Oh my s/he is so adorable  Hope you get a boy this time


----------



## roxy culver (May 27, 2010)

Such cute baby raptors!


----------



## crinklepot (Nov 18, 2010)

Awww soo cute, bet you can't wait til he comes home  Do you know what you're going to call him yet?


----------



## beckins (Jul 30, 2010)

No i dont know what to call him yet! any ideas much appreciated! Im thinking with Sausage and Spud i should follow the 'food' route  else hes gona be the odd one out! Was thinking pepsi, but maybe thats too normal? i want something quirky!


----------



## roxy culver (May 27, 2010)

Spaghetti? Sticking with the food and "S" route!! lol


----------



## crinklepot (Nov 18, 2010)

Yeah I definitely reckon you should stick with the food theme!
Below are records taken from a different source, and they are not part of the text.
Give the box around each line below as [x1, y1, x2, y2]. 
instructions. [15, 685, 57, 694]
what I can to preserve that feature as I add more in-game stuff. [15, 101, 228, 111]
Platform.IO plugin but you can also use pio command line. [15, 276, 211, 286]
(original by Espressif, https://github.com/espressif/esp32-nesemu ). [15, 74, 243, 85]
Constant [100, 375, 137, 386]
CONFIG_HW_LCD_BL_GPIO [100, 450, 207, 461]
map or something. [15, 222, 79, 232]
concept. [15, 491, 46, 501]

Hmmmm how about Steak (lol), Popcorn, Onion, Pepper, Truffle, Ham, Egg, Burger, Pie, Pudding, Pickle....sorry if some of these sound so silly!  lol


----------



## lperry82 (Aug 2, 2010)

Ha ha i like food names my favourite meal is sausage potato (spud) and beans lol


----------



## beckins (Jul 30, 2010)

hehe my other half came up with beans, or heinz but i am not so sure lol cant imagine myself saying it XD I like the name pepper, but then i dont really like pepper so not sure if that will really fit. i kinda liked chip, but then i already have a potato bird with spud! lol this is not going to be so easy!


----------



## birdlover4life (Mar 6, 2010)

Sushi! String bean, Shrimp,


----------



## beckins (Jul 30, 2010)

string bean! lolz XD


----------



## birdlover4life (Mar 6, 2010)

Haha! Not too many s names lol!


----------



## 4birdsNC (Dec 4, 2010)

broccoli is a good name... then you have a full meal, protien, starch, and veggitables.


----------